----- Provided information -----

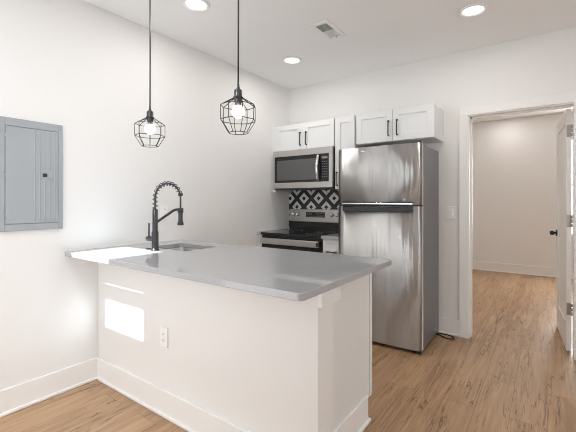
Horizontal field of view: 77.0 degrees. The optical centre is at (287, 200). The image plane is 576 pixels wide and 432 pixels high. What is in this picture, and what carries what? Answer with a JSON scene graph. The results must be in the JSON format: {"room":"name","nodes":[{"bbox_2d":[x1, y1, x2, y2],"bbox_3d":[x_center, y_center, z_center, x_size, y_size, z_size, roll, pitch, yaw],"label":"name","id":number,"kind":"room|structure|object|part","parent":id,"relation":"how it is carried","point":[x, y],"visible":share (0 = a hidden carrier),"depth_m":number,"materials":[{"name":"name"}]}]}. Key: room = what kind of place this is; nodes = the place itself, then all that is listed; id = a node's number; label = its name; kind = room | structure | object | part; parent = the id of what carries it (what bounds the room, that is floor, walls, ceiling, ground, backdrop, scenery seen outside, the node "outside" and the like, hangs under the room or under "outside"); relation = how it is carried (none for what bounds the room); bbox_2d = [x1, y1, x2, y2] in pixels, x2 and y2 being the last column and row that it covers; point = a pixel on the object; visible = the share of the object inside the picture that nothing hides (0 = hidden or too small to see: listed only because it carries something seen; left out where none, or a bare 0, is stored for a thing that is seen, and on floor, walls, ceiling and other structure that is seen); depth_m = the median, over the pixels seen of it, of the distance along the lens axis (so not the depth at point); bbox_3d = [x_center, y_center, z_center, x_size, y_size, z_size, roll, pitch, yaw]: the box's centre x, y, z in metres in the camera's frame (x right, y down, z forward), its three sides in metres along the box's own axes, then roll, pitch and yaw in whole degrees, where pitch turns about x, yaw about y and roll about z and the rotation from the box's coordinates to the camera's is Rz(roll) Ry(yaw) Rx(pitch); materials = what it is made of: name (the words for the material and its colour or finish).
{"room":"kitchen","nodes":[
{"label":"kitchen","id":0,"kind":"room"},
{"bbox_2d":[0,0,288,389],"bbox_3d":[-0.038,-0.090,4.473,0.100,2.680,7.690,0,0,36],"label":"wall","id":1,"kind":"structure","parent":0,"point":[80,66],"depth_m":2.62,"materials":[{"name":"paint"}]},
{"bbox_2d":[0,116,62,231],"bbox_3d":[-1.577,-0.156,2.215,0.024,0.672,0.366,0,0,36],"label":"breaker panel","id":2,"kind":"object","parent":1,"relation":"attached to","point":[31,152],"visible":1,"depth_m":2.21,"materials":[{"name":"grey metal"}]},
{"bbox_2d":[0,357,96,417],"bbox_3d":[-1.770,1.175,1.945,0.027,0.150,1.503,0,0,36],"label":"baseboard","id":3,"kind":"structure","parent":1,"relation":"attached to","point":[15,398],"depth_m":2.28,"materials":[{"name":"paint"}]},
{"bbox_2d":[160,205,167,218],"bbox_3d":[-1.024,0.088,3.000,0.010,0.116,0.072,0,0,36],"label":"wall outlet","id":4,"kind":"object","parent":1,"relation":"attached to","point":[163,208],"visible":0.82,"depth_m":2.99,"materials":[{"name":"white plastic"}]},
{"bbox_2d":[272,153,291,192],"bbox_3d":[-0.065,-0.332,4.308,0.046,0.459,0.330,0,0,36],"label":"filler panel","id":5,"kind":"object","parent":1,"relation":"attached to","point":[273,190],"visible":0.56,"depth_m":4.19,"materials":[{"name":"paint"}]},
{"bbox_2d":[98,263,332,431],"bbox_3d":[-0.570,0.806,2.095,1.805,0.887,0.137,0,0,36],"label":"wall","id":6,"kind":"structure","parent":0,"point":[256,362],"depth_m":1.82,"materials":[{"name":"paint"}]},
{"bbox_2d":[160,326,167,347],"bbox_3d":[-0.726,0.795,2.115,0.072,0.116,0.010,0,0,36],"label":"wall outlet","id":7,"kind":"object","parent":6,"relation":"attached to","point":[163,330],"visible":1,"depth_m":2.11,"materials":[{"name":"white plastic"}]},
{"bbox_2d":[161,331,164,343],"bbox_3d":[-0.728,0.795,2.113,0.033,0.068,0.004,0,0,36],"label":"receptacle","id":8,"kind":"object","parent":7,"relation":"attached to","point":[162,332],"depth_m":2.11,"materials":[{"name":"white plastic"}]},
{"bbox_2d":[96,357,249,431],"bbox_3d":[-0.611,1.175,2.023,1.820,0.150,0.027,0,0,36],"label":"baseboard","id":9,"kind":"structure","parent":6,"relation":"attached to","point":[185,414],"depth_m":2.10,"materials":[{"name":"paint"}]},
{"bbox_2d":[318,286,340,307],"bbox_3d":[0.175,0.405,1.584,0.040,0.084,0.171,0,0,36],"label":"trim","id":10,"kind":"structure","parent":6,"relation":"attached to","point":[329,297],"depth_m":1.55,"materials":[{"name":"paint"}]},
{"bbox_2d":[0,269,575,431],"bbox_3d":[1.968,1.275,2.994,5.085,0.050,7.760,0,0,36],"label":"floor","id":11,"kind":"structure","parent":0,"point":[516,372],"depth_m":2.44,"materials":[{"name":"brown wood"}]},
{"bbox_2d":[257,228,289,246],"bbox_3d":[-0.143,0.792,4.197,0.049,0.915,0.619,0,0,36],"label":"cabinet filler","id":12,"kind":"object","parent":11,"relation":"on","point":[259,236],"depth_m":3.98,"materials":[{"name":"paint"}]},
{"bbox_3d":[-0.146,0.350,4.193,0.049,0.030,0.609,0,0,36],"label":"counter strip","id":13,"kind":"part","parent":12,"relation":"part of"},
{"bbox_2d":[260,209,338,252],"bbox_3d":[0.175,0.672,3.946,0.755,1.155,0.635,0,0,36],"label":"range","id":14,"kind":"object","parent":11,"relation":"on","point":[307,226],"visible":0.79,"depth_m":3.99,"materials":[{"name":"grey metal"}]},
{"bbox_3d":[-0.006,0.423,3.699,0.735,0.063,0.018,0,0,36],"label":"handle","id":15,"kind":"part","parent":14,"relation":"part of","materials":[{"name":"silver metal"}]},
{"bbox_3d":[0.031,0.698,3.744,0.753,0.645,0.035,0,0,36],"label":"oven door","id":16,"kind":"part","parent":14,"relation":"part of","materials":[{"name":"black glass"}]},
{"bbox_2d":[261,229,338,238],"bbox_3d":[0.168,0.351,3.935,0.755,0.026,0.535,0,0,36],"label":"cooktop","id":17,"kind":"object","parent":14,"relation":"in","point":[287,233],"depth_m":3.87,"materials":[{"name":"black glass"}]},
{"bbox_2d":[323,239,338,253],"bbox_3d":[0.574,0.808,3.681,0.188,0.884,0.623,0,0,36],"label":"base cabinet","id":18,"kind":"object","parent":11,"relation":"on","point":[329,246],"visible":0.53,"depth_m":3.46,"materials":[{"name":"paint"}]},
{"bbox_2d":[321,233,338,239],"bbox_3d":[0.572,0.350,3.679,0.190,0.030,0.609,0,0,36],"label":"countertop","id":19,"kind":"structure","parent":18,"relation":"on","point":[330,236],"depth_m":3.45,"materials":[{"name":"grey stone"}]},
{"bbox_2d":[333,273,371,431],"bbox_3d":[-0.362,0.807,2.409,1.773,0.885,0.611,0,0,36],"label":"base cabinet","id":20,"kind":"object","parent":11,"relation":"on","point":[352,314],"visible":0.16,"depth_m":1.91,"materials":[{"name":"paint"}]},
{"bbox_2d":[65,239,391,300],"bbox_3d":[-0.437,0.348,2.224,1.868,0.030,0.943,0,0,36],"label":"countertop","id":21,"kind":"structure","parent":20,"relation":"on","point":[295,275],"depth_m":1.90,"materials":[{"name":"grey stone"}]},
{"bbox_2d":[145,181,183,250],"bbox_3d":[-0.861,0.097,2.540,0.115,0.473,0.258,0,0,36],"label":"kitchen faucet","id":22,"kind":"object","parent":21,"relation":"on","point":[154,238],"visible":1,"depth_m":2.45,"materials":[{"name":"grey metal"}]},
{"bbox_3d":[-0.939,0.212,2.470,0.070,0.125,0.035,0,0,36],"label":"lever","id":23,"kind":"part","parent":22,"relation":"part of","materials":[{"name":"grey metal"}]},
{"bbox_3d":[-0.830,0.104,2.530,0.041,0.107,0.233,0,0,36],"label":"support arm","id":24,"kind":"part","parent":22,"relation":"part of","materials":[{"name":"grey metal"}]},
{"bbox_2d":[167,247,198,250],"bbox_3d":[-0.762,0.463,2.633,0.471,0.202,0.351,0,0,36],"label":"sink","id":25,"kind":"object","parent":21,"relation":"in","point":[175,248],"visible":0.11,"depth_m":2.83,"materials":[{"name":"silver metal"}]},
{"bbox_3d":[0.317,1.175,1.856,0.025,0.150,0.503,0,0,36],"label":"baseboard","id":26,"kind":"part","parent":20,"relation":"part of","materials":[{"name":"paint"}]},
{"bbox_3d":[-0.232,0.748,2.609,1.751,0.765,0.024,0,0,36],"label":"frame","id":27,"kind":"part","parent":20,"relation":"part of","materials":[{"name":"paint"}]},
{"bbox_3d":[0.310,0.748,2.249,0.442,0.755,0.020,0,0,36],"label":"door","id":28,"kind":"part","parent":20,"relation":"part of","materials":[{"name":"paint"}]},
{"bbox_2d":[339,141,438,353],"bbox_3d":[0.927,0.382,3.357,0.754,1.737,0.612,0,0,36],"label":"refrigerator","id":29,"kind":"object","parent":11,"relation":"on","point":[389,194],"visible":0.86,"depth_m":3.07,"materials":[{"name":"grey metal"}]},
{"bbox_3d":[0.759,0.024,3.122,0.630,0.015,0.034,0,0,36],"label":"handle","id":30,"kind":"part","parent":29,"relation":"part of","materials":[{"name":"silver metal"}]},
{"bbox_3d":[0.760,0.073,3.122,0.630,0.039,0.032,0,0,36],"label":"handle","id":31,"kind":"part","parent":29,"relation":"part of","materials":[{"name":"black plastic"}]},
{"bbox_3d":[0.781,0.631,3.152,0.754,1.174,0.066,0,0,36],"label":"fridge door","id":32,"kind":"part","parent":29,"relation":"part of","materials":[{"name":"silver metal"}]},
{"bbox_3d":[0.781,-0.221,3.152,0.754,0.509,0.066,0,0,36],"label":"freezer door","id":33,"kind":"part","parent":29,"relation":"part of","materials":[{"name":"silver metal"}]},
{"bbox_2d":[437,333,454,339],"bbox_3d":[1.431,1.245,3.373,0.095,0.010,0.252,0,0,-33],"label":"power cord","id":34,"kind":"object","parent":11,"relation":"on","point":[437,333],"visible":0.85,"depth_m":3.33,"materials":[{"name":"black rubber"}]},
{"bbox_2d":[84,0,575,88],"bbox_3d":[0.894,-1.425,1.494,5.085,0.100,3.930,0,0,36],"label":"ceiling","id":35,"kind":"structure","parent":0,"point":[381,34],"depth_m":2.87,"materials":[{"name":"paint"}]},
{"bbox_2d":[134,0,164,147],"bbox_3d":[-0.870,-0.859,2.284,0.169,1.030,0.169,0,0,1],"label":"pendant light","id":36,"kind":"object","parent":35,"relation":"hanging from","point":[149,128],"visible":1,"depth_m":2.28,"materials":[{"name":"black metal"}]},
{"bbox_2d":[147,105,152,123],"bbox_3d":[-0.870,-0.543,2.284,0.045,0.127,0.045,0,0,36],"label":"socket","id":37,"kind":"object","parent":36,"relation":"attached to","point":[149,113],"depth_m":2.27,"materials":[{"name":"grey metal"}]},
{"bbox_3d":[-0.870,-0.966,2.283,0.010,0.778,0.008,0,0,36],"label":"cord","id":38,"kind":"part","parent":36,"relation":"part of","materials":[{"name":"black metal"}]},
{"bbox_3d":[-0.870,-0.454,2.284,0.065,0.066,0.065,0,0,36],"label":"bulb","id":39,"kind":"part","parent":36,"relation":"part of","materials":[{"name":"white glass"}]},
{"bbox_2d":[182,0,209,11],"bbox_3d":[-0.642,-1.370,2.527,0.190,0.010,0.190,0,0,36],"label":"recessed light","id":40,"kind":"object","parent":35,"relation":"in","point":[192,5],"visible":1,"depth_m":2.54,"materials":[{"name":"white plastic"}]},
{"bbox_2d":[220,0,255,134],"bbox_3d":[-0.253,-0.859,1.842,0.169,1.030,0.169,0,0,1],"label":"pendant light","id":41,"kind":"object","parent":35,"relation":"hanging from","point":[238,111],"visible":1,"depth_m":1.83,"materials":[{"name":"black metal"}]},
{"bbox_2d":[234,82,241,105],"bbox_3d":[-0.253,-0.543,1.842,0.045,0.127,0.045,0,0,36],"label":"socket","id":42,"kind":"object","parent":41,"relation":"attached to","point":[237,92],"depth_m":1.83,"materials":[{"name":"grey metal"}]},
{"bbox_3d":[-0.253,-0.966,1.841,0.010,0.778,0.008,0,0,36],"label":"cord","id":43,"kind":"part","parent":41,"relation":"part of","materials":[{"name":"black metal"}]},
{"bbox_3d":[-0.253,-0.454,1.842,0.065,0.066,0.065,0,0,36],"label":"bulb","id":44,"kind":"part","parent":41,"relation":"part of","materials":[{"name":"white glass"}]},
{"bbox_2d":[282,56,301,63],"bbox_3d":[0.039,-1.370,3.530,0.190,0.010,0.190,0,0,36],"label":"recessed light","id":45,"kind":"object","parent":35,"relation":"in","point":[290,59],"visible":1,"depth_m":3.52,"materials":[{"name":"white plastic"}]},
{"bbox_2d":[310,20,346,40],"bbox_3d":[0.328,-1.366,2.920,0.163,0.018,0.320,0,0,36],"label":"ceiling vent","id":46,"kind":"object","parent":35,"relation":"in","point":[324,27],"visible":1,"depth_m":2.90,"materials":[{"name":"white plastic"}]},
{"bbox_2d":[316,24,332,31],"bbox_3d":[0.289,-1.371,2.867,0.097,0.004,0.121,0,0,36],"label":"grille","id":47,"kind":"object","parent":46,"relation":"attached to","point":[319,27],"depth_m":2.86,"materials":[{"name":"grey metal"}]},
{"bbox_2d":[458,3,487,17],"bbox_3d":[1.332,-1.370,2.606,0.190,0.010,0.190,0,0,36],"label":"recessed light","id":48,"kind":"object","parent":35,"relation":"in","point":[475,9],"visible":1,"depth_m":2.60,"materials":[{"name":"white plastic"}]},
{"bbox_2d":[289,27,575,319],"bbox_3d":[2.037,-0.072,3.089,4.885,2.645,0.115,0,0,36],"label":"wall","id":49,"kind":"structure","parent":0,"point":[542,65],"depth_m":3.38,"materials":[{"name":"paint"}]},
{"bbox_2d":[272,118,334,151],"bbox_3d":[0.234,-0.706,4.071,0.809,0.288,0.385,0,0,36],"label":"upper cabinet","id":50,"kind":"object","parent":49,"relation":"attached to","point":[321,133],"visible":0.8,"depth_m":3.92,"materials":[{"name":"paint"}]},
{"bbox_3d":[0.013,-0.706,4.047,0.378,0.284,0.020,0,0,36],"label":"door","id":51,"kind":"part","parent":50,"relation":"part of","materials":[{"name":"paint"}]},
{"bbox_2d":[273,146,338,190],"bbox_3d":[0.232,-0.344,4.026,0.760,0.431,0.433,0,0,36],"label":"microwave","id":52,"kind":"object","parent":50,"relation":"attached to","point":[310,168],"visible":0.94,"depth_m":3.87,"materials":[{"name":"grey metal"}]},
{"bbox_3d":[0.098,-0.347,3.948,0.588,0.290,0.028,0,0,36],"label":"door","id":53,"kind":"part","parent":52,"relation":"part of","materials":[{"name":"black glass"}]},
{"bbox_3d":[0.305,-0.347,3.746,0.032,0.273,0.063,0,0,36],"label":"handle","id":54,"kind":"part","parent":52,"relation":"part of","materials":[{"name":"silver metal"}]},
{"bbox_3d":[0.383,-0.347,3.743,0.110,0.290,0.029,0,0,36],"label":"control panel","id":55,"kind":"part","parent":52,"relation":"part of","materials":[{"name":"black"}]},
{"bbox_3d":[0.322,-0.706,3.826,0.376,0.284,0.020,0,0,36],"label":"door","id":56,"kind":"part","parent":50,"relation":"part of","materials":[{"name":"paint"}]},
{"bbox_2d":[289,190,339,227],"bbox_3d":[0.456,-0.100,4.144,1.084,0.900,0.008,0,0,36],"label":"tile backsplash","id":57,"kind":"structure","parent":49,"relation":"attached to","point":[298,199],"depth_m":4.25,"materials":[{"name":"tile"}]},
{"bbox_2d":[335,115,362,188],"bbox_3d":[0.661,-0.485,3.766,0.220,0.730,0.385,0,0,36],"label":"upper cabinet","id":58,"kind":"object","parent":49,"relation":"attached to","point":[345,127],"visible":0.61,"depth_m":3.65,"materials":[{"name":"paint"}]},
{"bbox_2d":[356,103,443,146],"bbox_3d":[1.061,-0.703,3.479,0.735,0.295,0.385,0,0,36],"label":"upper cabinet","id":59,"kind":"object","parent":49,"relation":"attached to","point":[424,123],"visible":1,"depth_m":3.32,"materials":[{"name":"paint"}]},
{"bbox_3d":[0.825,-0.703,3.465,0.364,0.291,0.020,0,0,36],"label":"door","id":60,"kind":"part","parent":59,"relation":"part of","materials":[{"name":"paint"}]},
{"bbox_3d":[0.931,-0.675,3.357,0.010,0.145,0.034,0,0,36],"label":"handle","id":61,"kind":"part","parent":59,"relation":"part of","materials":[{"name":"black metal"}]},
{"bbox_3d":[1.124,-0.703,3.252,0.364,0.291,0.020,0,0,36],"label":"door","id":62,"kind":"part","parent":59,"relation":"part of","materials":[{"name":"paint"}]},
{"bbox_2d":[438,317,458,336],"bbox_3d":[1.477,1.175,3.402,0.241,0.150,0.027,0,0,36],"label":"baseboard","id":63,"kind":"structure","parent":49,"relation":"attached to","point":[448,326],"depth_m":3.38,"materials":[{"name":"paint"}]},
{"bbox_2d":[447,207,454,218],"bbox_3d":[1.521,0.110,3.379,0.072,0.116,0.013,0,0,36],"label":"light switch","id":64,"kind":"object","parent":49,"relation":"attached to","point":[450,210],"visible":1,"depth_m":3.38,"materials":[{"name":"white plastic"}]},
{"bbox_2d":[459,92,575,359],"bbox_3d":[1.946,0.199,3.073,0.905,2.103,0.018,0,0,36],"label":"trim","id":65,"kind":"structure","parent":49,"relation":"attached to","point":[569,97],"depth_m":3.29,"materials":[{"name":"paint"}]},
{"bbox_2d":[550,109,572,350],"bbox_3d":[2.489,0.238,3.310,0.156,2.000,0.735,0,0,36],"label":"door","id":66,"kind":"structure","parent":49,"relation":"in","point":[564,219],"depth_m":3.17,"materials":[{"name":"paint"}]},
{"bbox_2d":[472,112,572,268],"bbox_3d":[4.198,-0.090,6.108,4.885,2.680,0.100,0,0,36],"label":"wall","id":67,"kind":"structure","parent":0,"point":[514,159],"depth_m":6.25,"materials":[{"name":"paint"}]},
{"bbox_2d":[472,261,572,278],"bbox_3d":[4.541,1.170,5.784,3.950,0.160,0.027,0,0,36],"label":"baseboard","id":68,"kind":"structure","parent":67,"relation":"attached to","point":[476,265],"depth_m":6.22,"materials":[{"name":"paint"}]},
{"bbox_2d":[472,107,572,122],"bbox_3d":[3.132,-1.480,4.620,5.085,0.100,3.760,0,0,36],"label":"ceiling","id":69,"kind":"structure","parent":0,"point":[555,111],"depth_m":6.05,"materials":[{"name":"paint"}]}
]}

-----

Exercise objective – From the entries above, list each line with "stone" in it.

Result of the exercise –
{"bbox_2d":[321,233,338,239],"bbox_3d":[0.572,0.350,3.679,0.190,0.030,0.609,0,0,36],"label":"countertop","id":19,"kind":"structure","parent":18,"relation":"on","point":[330,236],"depth_m":3.45,"materials":[{"name":"grey stone"}]},
{"bbox_2d":[65,239,391,300],"bbox_3d":[-0.437,0.348,2.224,1.868,0.030,0.943,0,0,36],"label":"countertop","id":21,"kind":"structure","parent":20,"relation":"on","point":[295,275],"depth_m":1.90,"materials":[{"name":"grey stone"}]},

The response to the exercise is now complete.